Part of the problem, however, is that if I enable KMS the video disappears once the nouveau driver is loaded, before it even gets to X. The X server then starts up and runs without error (I can SSH into the system, and top shows that X is running and Xorg.0.log looks fine) but there is nothing but a blank screen with a blinking cursor. The whole shebang seems to go wrong before X even gets started.

----------

## Hu

Perhaps I happen to have only cards that the Nouveau developers possess, but I have never had a problem with the Nouveau KMS support.  Its predecessor, the nv driver, was rather unpleasant, but Nouveau has been quite reliable for me.

 *radio_flyer wrote:*   

> Part of the problem, however, is that if I enable KMS the video disappears once the nouveau driver is loaded, before it even gets to X.

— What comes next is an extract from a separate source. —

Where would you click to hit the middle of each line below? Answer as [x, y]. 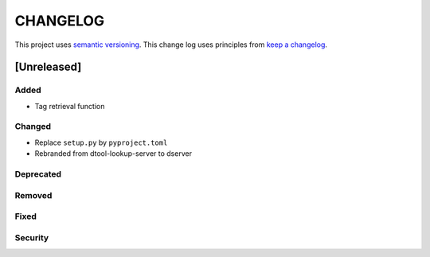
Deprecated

 A blank screen like this can indicate that you failed to include the framebuffer driver.

----------

## radio_flyer

I originally followed the steps in the Gentoo Nouveau Wiki that says no frame buffer driver should be compiled into the kernel. However, I then found the nouveau troubleshooting guide (noted in the original post) that mentioned CONFIG_FRAMEBUFFER_CONSOLE should be enabled. I did confirm that was the case. The output of the dmesg log I posted originally seems to indicate that nouveau has its own frame buffer (nouveaufb) and that it started correctly.

For now I'm going to mark this thread 'solved' as I went back to the binary nvidia blob and kernel 3.5.7, which is working fine. Various postings on slashdot and the like indicate that nouveau support is much further along in kernel 3.8 and later, so I'll wait until that kernel hits stable before giving the nouveau driver another go.

----------

## mv

 *Hu wrote:*   

> Its predecessor, the nv driver, was rather unpleasant, but Nouveau has been quite reliable for me.

 

For my cards, the nv driver worked well. No 3D-support, of course, but not hangs.

----------

## newfuntek

nouveau-9999 with 3D and noaccel=false is now stable for me without vdpau, vaapi use flags and lib stuff.

I have compiled nouveau-drm in kernel 3.9.4 with all possible framebuffers.

I had to add "-vdpau -vaapi" to USE and reemerge:

emerge adobe-flash mesa avidemux mplayer2 virtual/ffmpeg media-video/ffmpeg

media-libs/avidemux-core adobe-flash avidemux-plugins --keep-going

emerge libdrm xorg-server; 

#put all xf86* into xf86.txt

emerge `cat xf86.txt` --keep-going;

----------

## TomWij

 *newfuntek wrote:*   

> nouveau-9999 with 3D and noaccel=false is now stable for me without vdpau, vaapi use flags and lib stuff.
> 
> I have compiled nouveau-drm in kernel 3.9.4 with all possible framebuffers.
> 
> I had to add "-vdpau -vaapi" to USE and reemerge:
> ...

 

For the xf86 suggestion it sounds like you would want to do `emerge @x11-module-rebuild` instead, this automatically figures out which modules to rebuild. Please note that nouveau-9999 will not stay stable (it's live) so if you wish to retain what you have you will probably want to snapshot its contents such that you can reproduce it, or figure out which upcoming version will be close to what you have now such tha tyou can use that version instead. On a side note, if you just merge avidemux it will pull in avidemux-core and avidemux-plugins for you. Have a nice day!

----------